Task brief — Every line in the records below with the string "microfluidic" is to be copied out.

Dataset records —
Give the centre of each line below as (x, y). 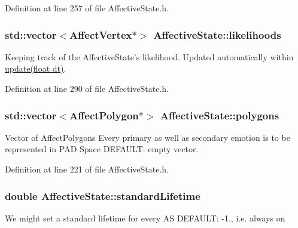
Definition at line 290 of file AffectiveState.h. (87, 88)
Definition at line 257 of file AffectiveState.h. (87, 8)
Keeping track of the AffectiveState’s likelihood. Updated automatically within (149, 56)
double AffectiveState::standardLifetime (103, 195)
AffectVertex (101, 34)
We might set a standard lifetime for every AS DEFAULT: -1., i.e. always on (145, 218)
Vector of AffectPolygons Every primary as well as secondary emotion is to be (148, 137)
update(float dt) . (36, 68)
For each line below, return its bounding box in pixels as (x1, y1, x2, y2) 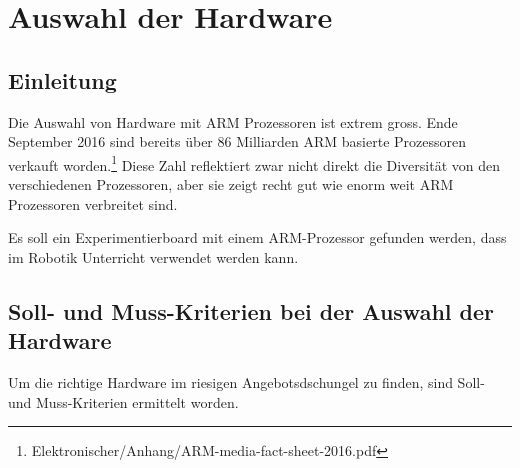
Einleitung (8, 64, 117, 95)
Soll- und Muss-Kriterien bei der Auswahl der (8, 295, 494, 326)
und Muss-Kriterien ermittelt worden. (8, 391, 239, 412)
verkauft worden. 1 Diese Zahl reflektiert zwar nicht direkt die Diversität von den (8, 151, 500, 175)
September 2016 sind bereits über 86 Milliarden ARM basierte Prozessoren (8, 131, 466, 152)
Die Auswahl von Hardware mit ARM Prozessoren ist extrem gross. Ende (8, 111, 458, 132)
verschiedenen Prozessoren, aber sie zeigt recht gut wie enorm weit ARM (8, 174, 454, 195)
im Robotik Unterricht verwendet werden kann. (8, 246, 299, 267)
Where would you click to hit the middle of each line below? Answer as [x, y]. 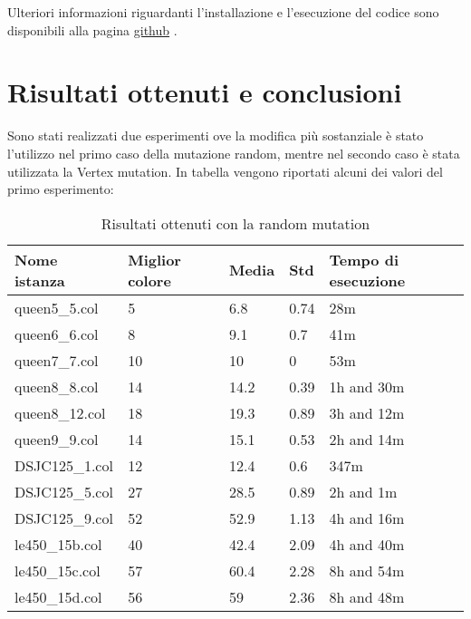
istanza [40, 280]
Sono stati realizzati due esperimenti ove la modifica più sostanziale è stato [216, 135]
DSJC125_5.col [64, 491]
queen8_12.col [60, 412]
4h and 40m [367, 544]
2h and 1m [363, 491]
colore [149, 280]
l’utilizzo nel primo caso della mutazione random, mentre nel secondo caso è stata [234, 153]
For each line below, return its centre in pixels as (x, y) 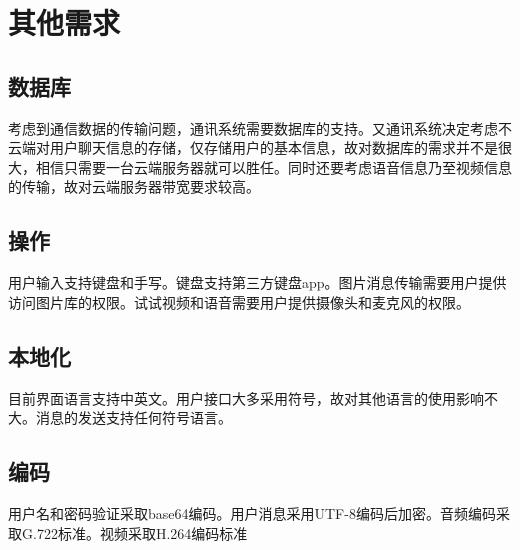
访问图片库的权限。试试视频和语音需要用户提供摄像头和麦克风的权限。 (239, 301)
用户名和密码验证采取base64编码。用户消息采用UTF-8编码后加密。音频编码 (252, 512)
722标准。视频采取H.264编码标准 (142, 532)
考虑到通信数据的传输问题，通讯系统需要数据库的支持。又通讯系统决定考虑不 (260, 127)
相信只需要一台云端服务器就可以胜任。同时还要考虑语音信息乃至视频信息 (273, 166)
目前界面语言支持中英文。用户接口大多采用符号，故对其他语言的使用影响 (246, 397)
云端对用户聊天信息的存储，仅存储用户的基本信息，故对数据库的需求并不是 (253, 147)
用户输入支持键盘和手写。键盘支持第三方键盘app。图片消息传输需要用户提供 (257, 282)
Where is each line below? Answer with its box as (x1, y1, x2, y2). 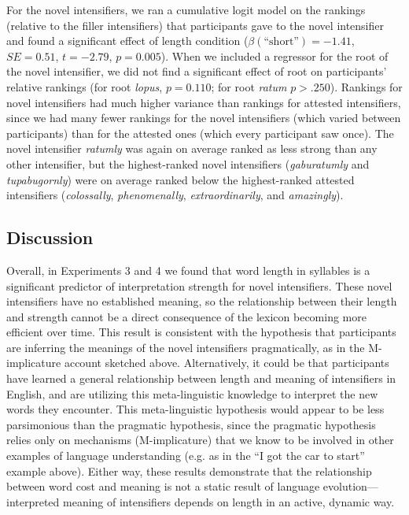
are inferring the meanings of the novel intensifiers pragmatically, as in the (6, 339, 365, 355)
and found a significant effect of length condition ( (6, 32, 249, 49)
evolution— (322, 478, 378, 495)
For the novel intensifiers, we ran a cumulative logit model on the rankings (6, 2, 366, 17)
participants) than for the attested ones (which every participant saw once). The (6, 124, 394, 141)
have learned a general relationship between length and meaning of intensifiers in (6, 370, 396, 387)
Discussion (6, 225, 94, 250)
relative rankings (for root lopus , (6, 78, 163, 94)
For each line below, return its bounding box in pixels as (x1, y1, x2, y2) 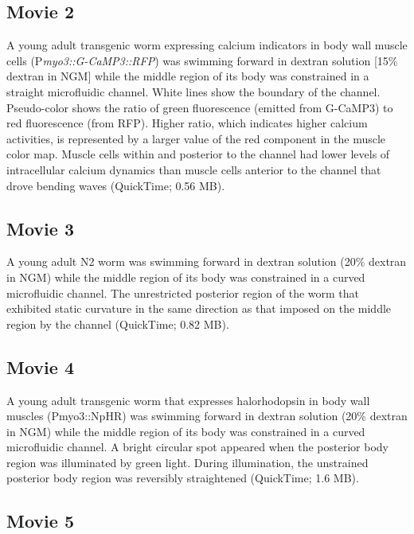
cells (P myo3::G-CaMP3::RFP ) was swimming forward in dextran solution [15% (6, 52, 398, 68)
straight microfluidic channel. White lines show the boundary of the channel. (6, 83, 381, 99)
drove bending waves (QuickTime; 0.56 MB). (6, 177, 225, 193)
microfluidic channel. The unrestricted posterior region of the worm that (6, 284, 360, 301)
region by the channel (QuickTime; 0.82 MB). (6, 315, 229, 332)
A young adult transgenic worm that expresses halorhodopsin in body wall (6, 392, 370, 408)
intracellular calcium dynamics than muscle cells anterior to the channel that (6, 161, 381, 177)
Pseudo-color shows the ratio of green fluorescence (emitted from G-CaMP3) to (6, 99, 393, 115)
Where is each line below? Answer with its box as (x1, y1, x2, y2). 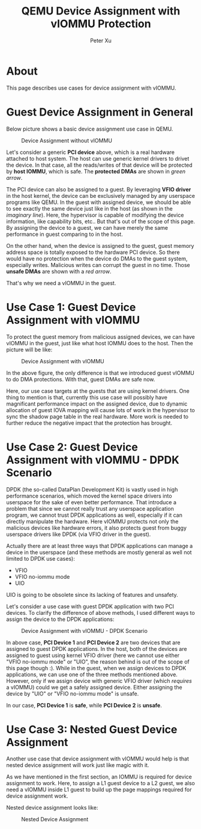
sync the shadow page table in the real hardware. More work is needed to (6, 413, 189, 420)
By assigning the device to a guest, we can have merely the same (6, 224, 169, 231)
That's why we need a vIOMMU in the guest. (6, 279, 116, 286)
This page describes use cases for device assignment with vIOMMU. (6, 84, 176, 91)
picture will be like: (6, 346, 53, 353)
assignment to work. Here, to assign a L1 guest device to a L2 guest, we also (6, 780, 195, 787)
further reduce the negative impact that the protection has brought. (6, 419, 173, 427)
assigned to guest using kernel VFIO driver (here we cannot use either (6, 652, 180, 659)
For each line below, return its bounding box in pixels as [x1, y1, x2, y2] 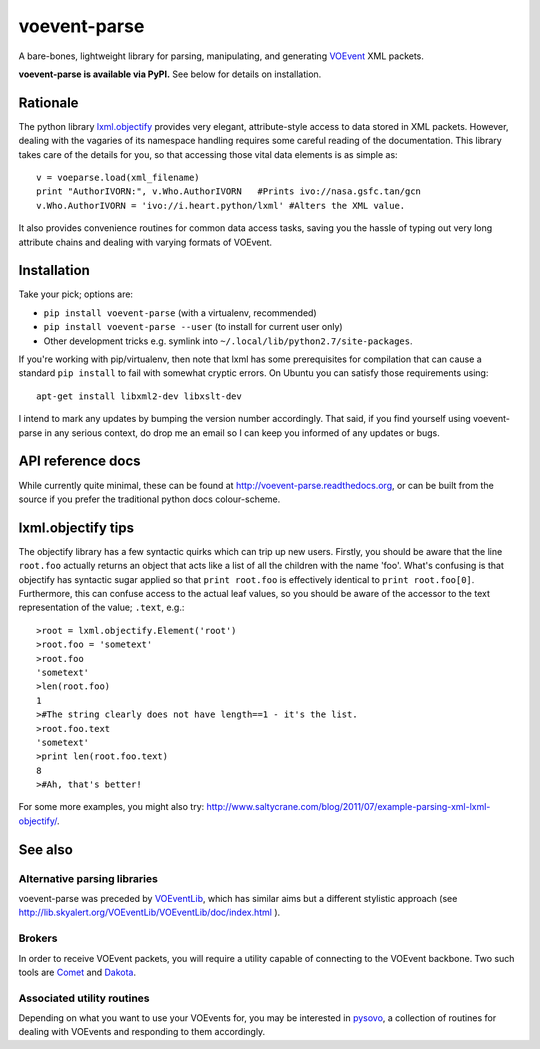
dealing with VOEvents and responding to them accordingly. [18, 1026, 266, 1038]
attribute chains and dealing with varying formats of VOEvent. [18, 236, 273, 248]
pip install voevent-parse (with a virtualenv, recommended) [43, 306, 317, 319]
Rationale [18, 94, 79, 111]
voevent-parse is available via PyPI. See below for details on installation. [18, 68, 322, 80]
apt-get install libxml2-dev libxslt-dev [36, 390, 242, 402]
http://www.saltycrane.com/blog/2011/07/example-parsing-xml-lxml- [206, 801, 491, 813]
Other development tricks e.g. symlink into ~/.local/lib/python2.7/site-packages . [43, 335, 413, 347]
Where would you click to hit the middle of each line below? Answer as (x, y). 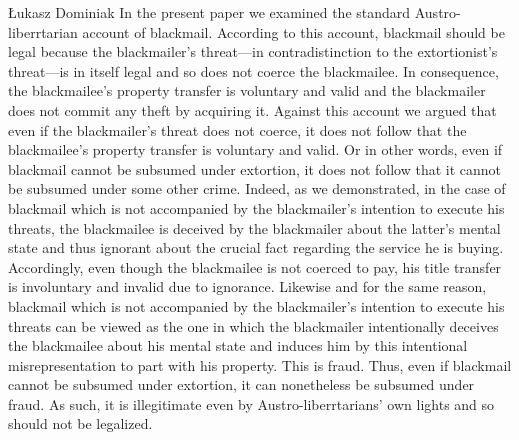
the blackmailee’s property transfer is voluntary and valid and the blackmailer (247, 90)
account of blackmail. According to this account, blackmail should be (293, 31)
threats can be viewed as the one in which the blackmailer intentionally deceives (253, 325)
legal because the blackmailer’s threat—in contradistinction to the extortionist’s (253, 51)
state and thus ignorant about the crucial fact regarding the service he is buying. (256, 247)
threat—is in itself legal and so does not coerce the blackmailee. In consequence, (253, 70)
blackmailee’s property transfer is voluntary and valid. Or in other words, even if (255, 149)
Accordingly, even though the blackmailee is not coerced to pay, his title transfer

Reply to the exercise —
straight microfluidic channel. White lines show the boundary of the channel. (6, 83, 381, 99)
microfluidic channel. The unrestricted posterior region of the worm that (6, 284, 360, 301)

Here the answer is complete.